══ Data extracts ══
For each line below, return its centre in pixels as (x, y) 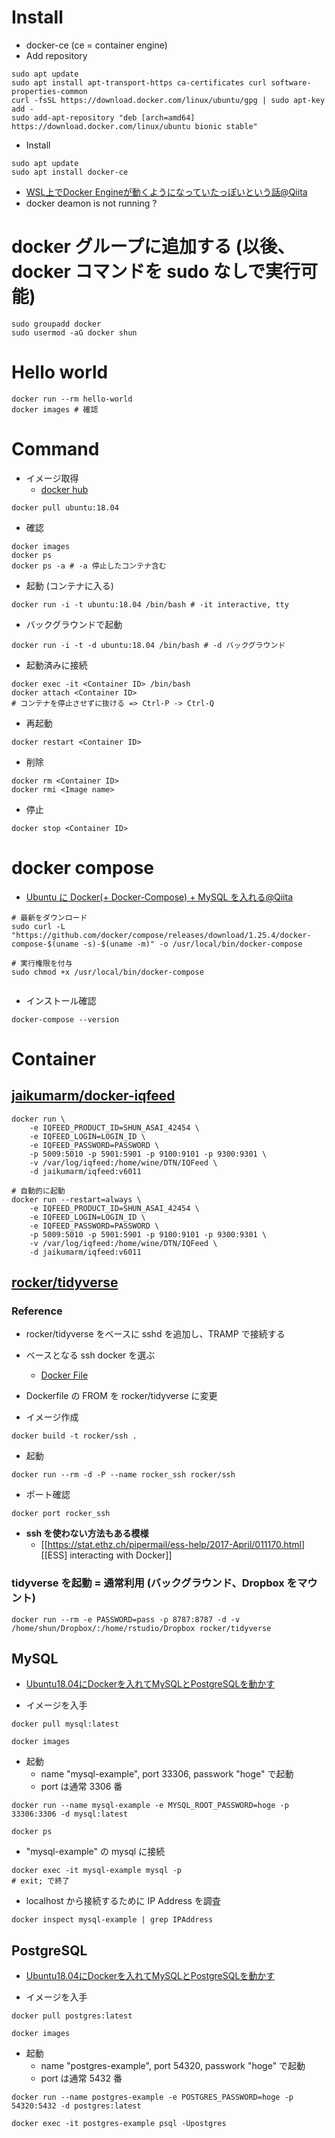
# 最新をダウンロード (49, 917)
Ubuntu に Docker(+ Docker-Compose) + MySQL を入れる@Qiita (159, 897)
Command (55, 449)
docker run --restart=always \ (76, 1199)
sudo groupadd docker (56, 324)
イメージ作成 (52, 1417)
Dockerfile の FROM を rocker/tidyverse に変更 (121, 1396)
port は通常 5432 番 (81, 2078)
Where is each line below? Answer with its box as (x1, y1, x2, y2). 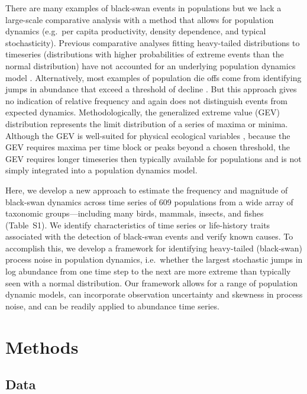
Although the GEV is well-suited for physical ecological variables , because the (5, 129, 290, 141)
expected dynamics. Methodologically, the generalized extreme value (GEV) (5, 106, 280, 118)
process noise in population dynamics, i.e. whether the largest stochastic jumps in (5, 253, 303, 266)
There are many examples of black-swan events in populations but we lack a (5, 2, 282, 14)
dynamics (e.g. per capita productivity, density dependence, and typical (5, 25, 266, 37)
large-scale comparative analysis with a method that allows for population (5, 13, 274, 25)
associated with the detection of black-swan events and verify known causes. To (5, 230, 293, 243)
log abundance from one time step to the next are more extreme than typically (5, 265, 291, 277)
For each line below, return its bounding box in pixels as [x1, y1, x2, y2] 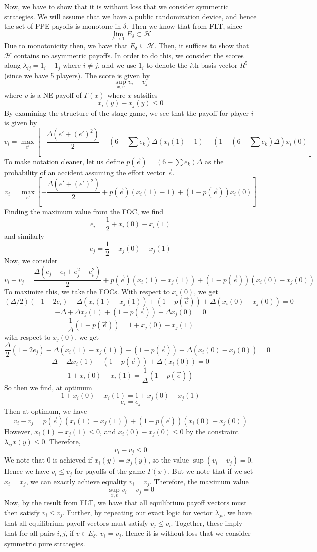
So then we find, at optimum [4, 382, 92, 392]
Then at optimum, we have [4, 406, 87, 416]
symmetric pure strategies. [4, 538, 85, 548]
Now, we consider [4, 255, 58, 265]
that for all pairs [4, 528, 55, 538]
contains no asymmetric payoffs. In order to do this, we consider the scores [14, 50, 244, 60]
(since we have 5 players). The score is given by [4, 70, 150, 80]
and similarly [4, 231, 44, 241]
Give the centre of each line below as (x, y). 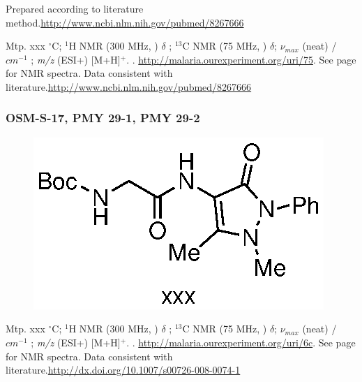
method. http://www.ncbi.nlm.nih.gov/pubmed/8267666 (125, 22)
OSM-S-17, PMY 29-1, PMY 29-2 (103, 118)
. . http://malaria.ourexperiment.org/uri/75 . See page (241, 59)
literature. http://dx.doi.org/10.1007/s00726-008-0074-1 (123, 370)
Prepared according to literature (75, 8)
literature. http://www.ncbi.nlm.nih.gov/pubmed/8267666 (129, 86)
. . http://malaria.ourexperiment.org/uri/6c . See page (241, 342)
═══
══ Data extracts ══
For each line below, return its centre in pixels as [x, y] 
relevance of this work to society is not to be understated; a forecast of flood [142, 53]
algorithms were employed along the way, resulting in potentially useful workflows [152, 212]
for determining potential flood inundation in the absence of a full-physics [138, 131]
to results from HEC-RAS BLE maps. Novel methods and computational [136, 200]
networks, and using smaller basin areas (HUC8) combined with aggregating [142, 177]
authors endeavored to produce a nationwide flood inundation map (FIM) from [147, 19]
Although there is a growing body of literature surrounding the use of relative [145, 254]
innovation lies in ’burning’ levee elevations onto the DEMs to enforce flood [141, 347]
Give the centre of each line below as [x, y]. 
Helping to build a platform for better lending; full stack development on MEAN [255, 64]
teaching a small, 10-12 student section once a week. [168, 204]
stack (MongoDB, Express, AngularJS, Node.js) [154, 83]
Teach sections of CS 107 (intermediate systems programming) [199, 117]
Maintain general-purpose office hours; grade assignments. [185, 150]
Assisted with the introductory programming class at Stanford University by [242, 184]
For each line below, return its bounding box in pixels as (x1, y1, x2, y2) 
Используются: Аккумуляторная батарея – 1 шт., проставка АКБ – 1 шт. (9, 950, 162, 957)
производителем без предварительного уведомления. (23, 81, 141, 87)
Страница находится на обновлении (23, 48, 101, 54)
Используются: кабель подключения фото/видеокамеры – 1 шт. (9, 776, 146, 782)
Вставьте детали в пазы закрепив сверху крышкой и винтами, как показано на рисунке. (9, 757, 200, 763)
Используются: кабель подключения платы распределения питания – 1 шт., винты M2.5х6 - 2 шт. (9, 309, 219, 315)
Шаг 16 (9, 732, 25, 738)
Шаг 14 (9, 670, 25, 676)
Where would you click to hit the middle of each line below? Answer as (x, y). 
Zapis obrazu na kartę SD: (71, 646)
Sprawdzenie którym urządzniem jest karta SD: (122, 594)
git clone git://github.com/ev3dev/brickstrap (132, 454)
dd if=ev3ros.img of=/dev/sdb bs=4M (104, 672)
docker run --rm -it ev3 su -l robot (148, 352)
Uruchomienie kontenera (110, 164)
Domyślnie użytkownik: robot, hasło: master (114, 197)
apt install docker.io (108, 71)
═══
══ Data extracts ══
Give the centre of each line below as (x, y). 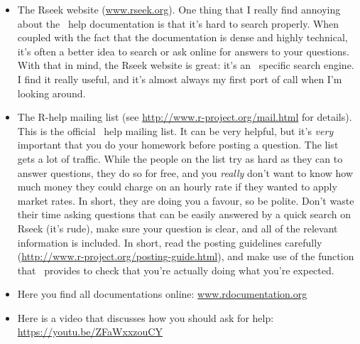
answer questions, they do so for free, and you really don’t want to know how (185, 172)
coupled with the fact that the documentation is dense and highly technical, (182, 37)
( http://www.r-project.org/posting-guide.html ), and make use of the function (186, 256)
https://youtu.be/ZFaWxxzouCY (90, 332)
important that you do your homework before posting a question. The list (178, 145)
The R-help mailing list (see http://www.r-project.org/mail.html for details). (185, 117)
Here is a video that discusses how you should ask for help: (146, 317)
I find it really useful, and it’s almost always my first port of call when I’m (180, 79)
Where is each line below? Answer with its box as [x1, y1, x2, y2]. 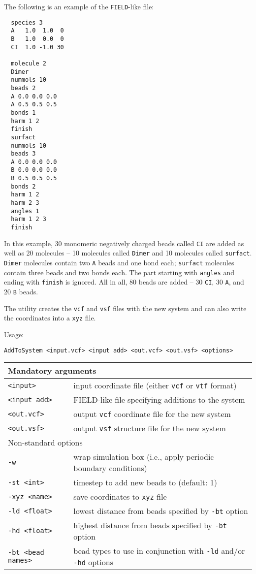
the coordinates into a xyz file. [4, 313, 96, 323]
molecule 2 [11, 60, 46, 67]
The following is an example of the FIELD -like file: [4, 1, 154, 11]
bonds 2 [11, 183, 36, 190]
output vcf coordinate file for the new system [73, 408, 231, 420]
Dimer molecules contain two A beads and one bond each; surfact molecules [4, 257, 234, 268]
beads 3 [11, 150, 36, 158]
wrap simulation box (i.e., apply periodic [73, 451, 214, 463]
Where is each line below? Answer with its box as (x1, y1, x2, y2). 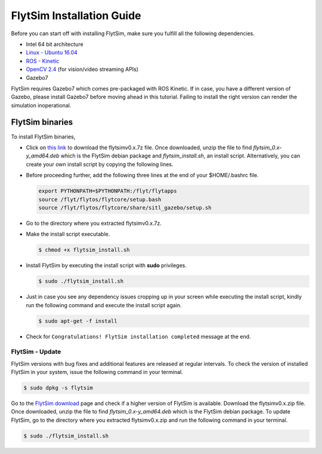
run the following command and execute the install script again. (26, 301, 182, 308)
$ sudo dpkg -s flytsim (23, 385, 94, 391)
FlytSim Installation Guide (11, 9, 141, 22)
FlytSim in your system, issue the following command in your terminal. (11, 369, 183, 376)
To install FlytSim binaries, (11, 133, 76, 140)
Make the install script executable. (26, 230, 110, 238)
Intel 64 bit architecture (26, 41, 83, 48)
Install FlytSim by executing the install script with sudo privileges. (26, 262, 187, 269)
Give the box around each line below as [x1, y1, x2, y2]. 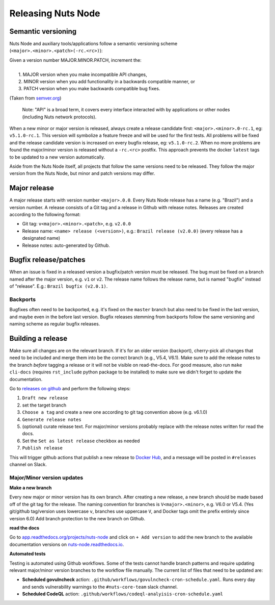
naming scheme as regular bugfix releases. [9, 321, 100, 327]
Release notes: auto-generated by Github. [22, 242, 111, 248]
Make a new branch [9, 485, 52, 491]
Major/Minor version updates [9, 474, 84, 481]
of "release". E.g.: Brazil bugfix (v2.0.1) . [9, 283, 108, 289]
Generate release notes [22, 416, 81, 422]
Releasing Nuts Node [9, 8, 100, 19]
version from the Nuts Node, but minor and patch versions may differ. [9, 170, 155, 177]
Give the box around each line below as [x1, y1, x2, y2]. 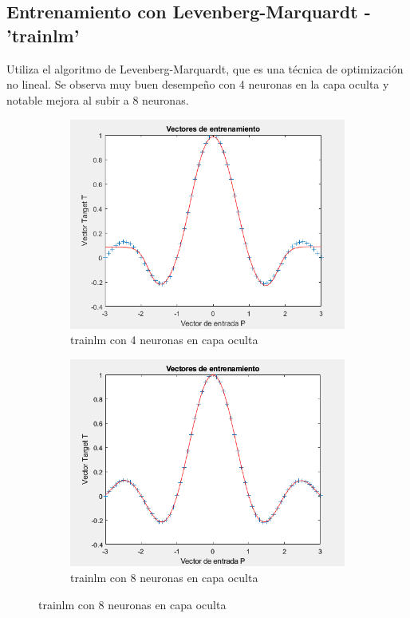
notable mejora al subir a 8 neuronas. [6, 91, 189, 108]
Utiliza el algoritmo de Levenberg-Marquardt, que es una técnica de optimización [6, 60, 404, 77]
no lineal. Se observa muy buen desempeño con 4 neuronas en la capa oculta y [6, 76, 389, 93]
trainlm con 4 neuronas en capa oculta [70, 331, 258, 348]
═══
All that should appear in the answer is the lines above from the line with "pixels as (x, y)" through the line with "contains no asymmetric", retyped exactly, pictures left out.

▸ **Output for this task**
For each line below, return its centre in pixels as (x, y) 
# 最新をダウンロード (49, 917)
Ubuntu に Docker(+ Docker-Compose) + MySQL を入れる@Qiita (159, 897)
Command (55, 449)
docker run --restart=always \ (76, 1199)
sudo groupadd docker (56, 324)
イメージ作成 (52, 1417)
Dockerfile の FROM を rocker/tidyverse に変更 (121, 1396)
port は通常 5432 番 (81, 2078)
Where is each line below? Answer with its box as (x1, y1, x2, y2). 
Although the GEV is well-suited for physical ecological variables , because the (5, 129, 290, 141)
expected dynamics. Methodologically, the generalized extreme value (GEV) (5, 106, 280, 118)
process noise in population dynamics, i.e. whether the largest stochastic jumps in (5, 253, 303, 266)
There are many examples of black-swan events in populations but we lack a (5, 2, 282, 14)
dynamics (e.g. per capita productivity, density dependence, and typical (5, 25, 266, 37)
large-scale comparative analysis with a method that allows for population (5, 13, 274, 25)
associated with the detection of black-swan events and verify known causes. To (5, 230, 293, 243)
log abundance from one time step to the next are more extreme than typically (5, 265, 291, 277)
For each line below, return its bounding box in pixels as [x1, y1, x2, y2] 
So then we find, at optimum [4, 382, 92, 392]
Then at optimum, we have [4, 406, 87, 416]
symmetric pure strategies. [4, 538, 85, 548]
Now, we consider [4, 255, 58, 265]
that for all pairs [4, 528, 55, 538]
contains no asymmetric payoffs. In order to do this, we consider the scores [14, 50, 244, 60]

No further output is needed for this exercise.